Using the data below, print exactly the line with "Documentation formats", the line with "Own some chickens", and every line between them, but none of the pictures.
----
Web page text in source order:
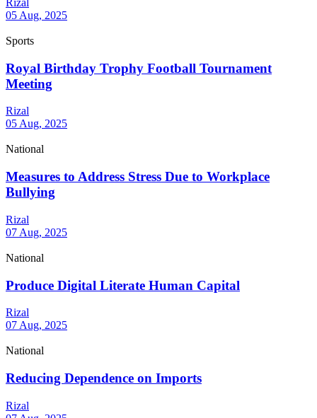
Rizal
05 Aug, 2025
Sports
Royal Birthday Trophy Football Tournament
Meeting
Rizal
05 Aug, 2025
National
Measures to Address Stress Due to Workplace
Bullying
Rizal
07 Aug, 2025
National
Produce Digital Literate Human Capital
Rizal
07 Aug, 2025
National
Reducing Dependence on Imports
Rizal
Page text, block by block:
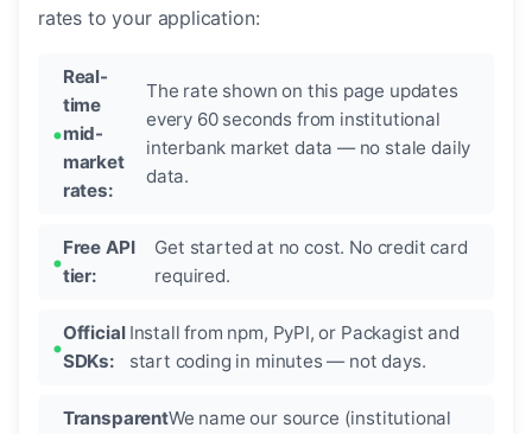
rates to your application:
Real-
time
mid-
market
rates:
The rate shown on this page updates
every 60 seconds from institutional
interbank market data — no stale daily
data.
Free API
tier:
Get started at no cost. No credit card
required.
Official
SDKs:
Install from npm, PyPI, or Packagist and
start coding in minutes — not days.
TransparentWe name our source (institutional
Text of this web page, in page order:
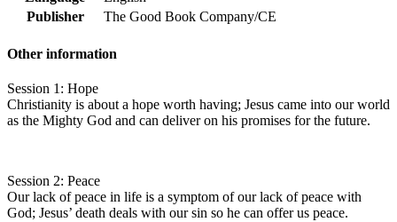
Publisher
The Good Book Company/CE
Other information
Session 1: Hope
Christianity is about a hope worth having; Jesus came into our world
as the Mighty God and can deliver on his promises for the future.
Session 2: Peace
Our lack of peace in life is a symptom of our lack of peace with
God; Jesus’ death deals with our sin so he can offer us peace.
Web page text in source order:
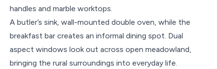
handles and marble worktops.
A butler’s sink, wall-mounted double oven, while the
breakfast bar creates an informal dining spot. Dual
aspect windows look out across open meadowland,
bringing the rural surroundings into everyday life.
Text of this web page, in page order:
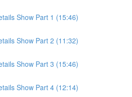
Show Part 1 (15:46)
Show Part 2 (11:32)
Show Part 3 (15:46)
Show Part 4 (12:14)
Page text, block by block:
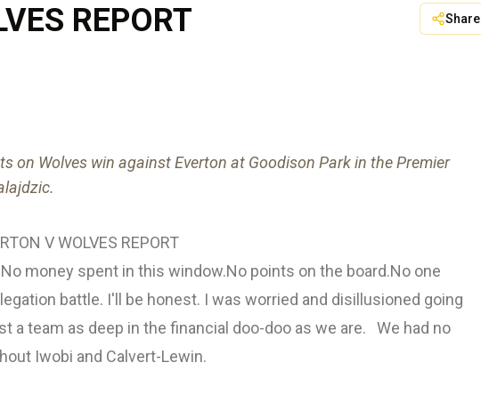
REPORT Share
on Wolves win against Everton at Goodison Park in the Premier
V WOLVES REPORT
money spent in this window.No points on the board.No one
battle. I'll be honest. I was worried and disillusioned going
a team as deep in the financial doo-doo as we are. We had no
Iwobi and Calvert-Lewin.
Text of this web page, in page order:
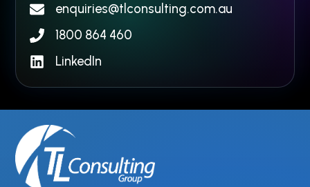
enquiries@tlconsulting.com.au
1800 864 460
LinkedIn
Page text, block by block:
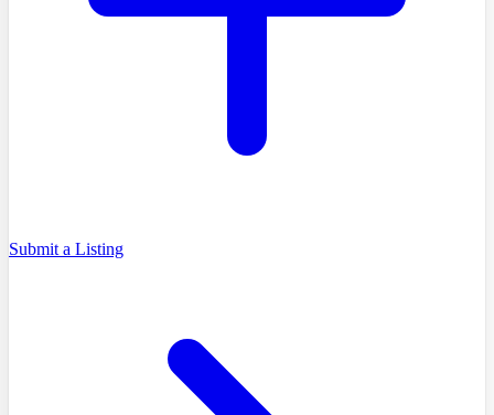
Submit a Listing
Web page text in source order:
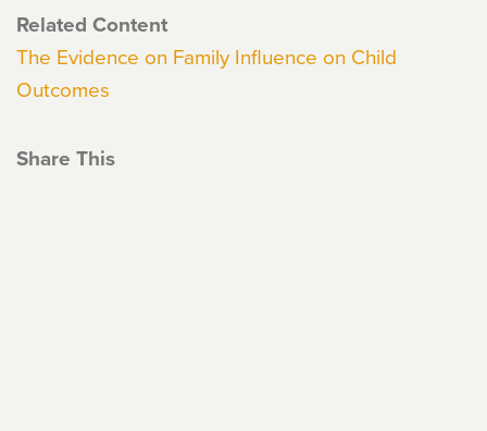
Related Content
The Evidence on Family Influence on Child
Outcomes
Share This
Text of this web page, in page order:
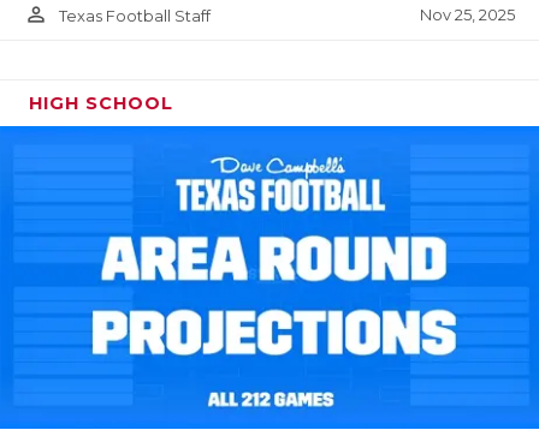
person_outline Texas Football Staff Nov 25, 2025
HIGH SCHOOL
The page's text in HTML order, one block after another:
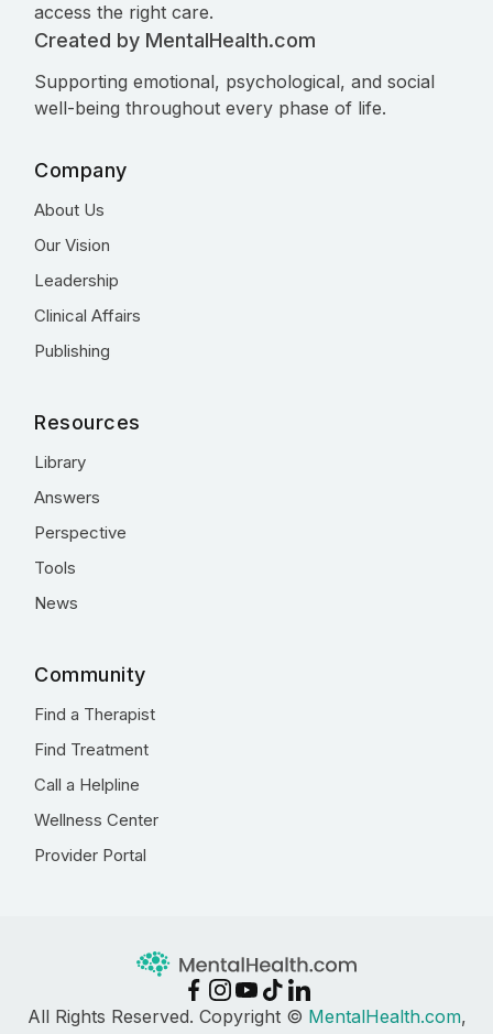
access the right care.
Created by MentalHealth.com
Supporting emotional, psychological, and social
well-being throughout every phase of life.
Company
About Us
Our Vision
Leadership
Clinical Affairs
Publishing
Resources
Library
Answers
Perspective
Tools
News
Community
Find a Therapist
Find Treatment
Call a Helpline
Wellness Center
Provider Portal
All Rights Reserved. Copyright © MentalHealth.com,
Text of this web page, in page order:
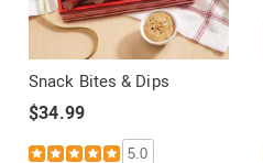
Snack Bites & Dips
$34.99
5.0
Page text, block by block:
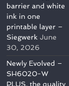
barrier and white
ink in one
printable layer –
Siegwerk June
30, 2026
Newly Evolved –
SH6020-W
PLUS, the quality
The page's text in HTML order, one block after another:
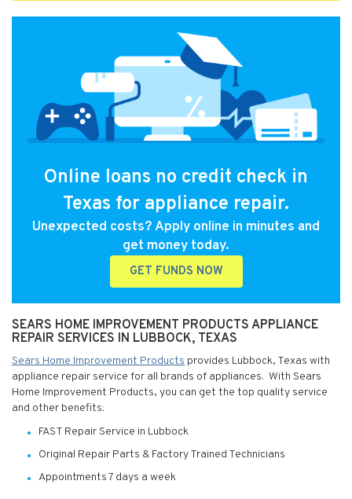
Online loans no credit check in
Texas for appliance repair.
Unexpected costs? Apply online in minutes and
get money today.
GET FUNDS NOW
SEARS HOME IMPROVEMENT PRODUCTS APPLIANCE
REPAIR SERVICES IN LUBBOCK, TEXAS
Sears Home Improvement Products provides Lubbock, Texas with
appliance repair service for all brands of appliances. With Sears
Home Improvement Products, you can get the top quality service
and other benefits:
FAST Repair Service in Lubbock
Original Repair Parts & Factory Trained Technicians
Appointments 7 days a week
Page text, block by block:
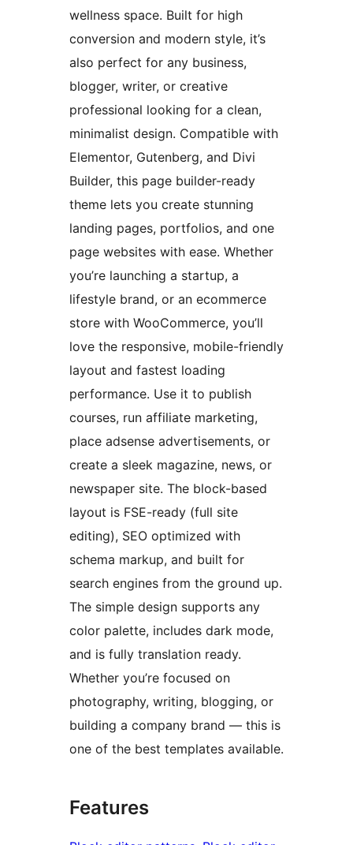
wellness space. Built for high
conversion and modern style, it’s
also perfect for any business,
blogger, writer, or creative
professional looking for a clean,
minimalist design. Compatible with
Elementor, Gutenberg, and Divi
Builder, this page builder-ready
theme lets you create stunning
landing pages, portfolios, and one
page websites with ease. Whether
you’re launching a startup, a
lifestyle brand, or an ecommerce
store with WooCommerce, you’ll
love the responsive, mobile-friendly
layout and fastest loading
performance. Use it to publish
courses, run affiliate marketing,
place adsense advertisements, or
create a sleek magazine, news, or
newspaper site. The block-based
layout is FSE-ready (full site
editing), SEO optimized with
schema markup, and built for
search engines from the ground up.
The simple design supports any
color palette, includes dark mode,
and is fully translation ready.
Whether you’re focused on
photography, writing, blogging, or
building a company brand — this is
one of the best templates available.
Features
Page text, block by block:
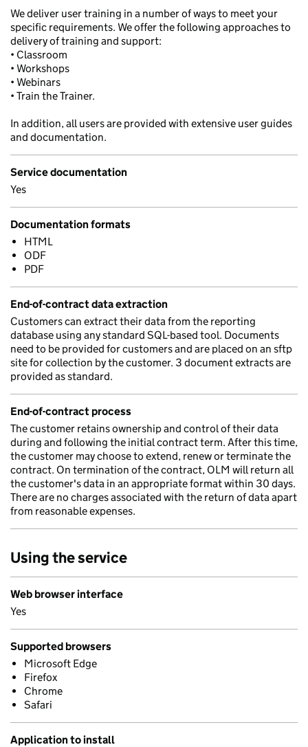
We deliver user training in a number of ways to meet your
specific requirements. We offer the following approaches to
delivery of training and support:
• Classroom
• Workshops
• Webinars
• Train the Trainer.
In addition, all users are provided with extensive user guides
and documentation.
Service documentation
Yes
Documentation formats
HTML
ODF
PDF
End-of-contract data extraction
Customers can extract their data from the reporting
database using any standard SQL-based tool. Documents
need to be provided for customers and are placed on an sftp
site for collection by the customer. 3 document extracts are
provided as standard.
End-of-contract process
The customer retains ownership and control of their data
during and following the initial contract term. After this time,
the customer may choose to extend, renew or terminate the
contract. On termination of the contract, OLM will return all
the customer's data in an appropriate format within 30 days.
There are no charges associated with the return of data apart
from reasonable expenses.
Using the service
Web browser interface
Yes
Supported browsers
Microsoft Edge
Firefox
Chrome
Safari
Application to install
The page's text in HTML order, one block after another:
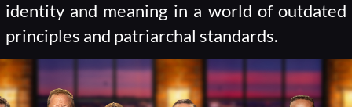
identity and meaning in a world of outdated
principles and patriarchal standards.
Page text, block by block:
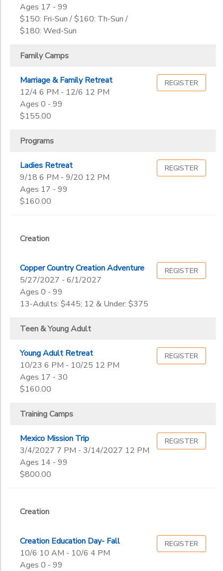
Ages 17 - 99
$150: Fri-Sun / $160: Th-Sun /
$180: Wed-Sun
Family Camps
Marriage & Family Retreat
12/4 6 PM - 12/6 12 PM
Ages 0 - 99
$155.00
REGISTER
Programs
Ladies Retreat
9/18 6 PM - 9/20 12 PM
Ages 17 - 99
$160.00
REGISTER
Creation
Copper Country Creation Adventure
5/27/2027 - 6/1/2027
Ages 0 - 99
13-Adults: $445; 12 & Under: $375
REGISTER
Teen & Young Adult
Young Adult Retreat
10/23 6 PM - 10/25 12 PM
Ages 17 - 30
$160.00
REGISTER
Training Camps
Mexico Mission Trip
3/4/2027 7 PM - 3/14/2027 12 PM
Ages 14 - 99
$800.00
REGISTER
Creation
Creation Education Day- Fall
10/6 10 AM - 10/6 4 PM
Ages 0 - 99
REGISTER
Training Camps
Volunteer
Creation
Not in school
Pre-K
Kindergarten
1st
2nd
4th
6th
7th
8th
9th
12th
Gender
GIFT CERTIFICATES
DONATIONS
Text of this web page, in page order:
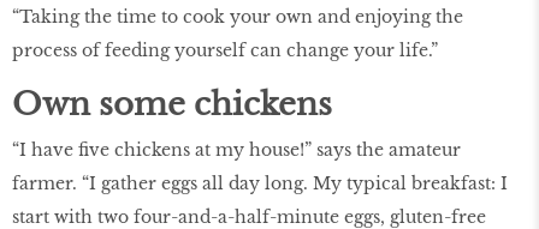
“Taking the time to cook your own and enjoying the
process of feeding yourself can change your life.”
Own some chickens
“I have five chickens at my house!” says the amateur
farmer. “I gather eggs all day long. My typical breakfast: I
start with two four-and-a-half-minute eggs, gluten-free
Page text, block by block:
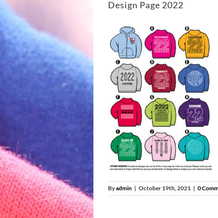
Design Page 2022
Byadmin | October 19th, 2021 | 0
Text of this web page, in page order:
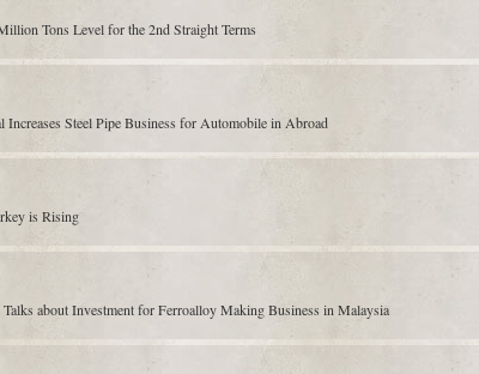
Tons Level for the 2nd Straight Terms
Steel Pipe Business for Automobile in Abroad
is Rising
about Investment for Ferroalloy Making Business in Malaysia
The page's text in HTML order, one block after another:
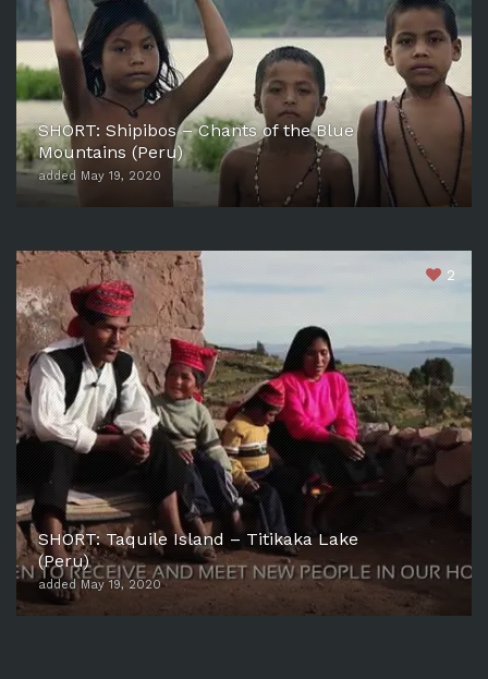
SHORT: Shipibos – Chants of the Blue
Mountains (Peru)
added May 19, 2020
2
SHORT: Taquile Island – Titikaka Lake
(Peru)
added May 19, 2020
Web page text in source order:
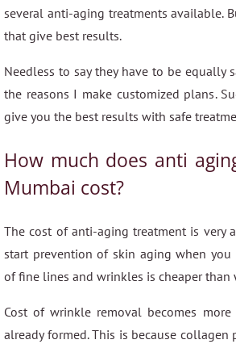
several anti-aging treatments available.
that give best results.
Needless to say they have to be equally
the reasons I make customized plans.
give you the best results with safe
How much does anti
Mumbai cost?
The cost of anti-aging treatment is very
start prevention of skin aging when you
of fine lines and wrinkles is cheaper than
Cost of wrinkle removal becomes
already formed. This is because collagen
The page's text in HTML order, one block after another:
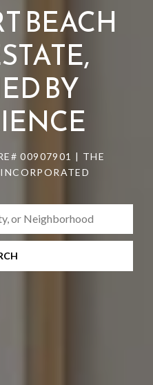
BEACH
BY
0090​7901 | THE
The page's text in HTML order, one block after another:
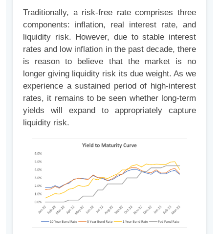
Traditionally, a risk-free rate comprises three
components: inflation, real interest rate, and
liquidity risk. However, due to stable interest
rates and low inflation in the past decade, there
is reason to believe that the market is no
longer giving liquidity risk its due weight. As we
experience a sustained period of high-interest
rates, it remains to be seen whether long-term
yields will expand to appropriately capture
liquidity risk.
----
Answer to this exercise.
Documentation formats
HTML
ODF
PDF
End-of-contract data extraction
Customers can extract their data from the reporting
database using any standard SQL-based tool. Documents
need to be provided for customers and are placed on an sftp
site for collection by the customer. 3 document extracts are
provided as standard.
End-of-contract process
The customer retains ownership and control of their data
during and following the initial contract term. After this time,
the customer may choose to extend, renew or terminate the
contract. On termination of the contract, OLM will return all
the customer's data in an appropriate format within 30 days.
There are no charges associated with the return of data apart
from reasonable expenses.
Using the service
Web browser interface
Yes
Supported browsers
Microsoft Edge
Firefox
Chrome
Safari
Application to install
The page's text in HTML order, one block after another:
identity and meaning in a world of outdated
principles and patriarchal standards.
Page text, block by block:
Ages 17 - 99
$150: Fri-Sun / $160: Th-Sun /
$180: Wed-Sun
Family Camps
Marriage & Family Retreat
12/4 6 PM - 12/6 12 PM
Ages 0 - 99
$155.00
REGISTER
Programs
Ladies Retreat
9/18 6 PM - 9/20 12 PM
Ages 17 - 99
$160.00
REGISTER
Creation
Copper Country Creation Adventure
5/27/2027 - 6/1/2027
Ages 0 - 99
13-Adults: $445; 12 & Under: $375
REGISTER
Teen & Young Adult
Young Adult Retreat
10/23 6 PM - 10/25 12 PM
Ages 17 - 30
$160.00
REGISTER
Training Camps
Mexico Mission Trip
3/4/2027 7 PM - 3/14/2027 12 PM
Ages 14 - 99
$800.00
REGISTER
Creation
Creation Education Day- Fall
10/6 10 AM - 10/6 4 PM
Ages 0 - 99
REGISTER
Training Camps
Volunteer
Creation
Not in school
Pre-K
Kindergarten
1st
2nd
4th
6th
7th
8th
9th
12th
Gender
GIFT CERTIFICATES
DONATIONS
Text of this web page, in page order:
“Taking the time to cook your own and enjoying the
process of feeding yourself can change your life.”
Own some chickens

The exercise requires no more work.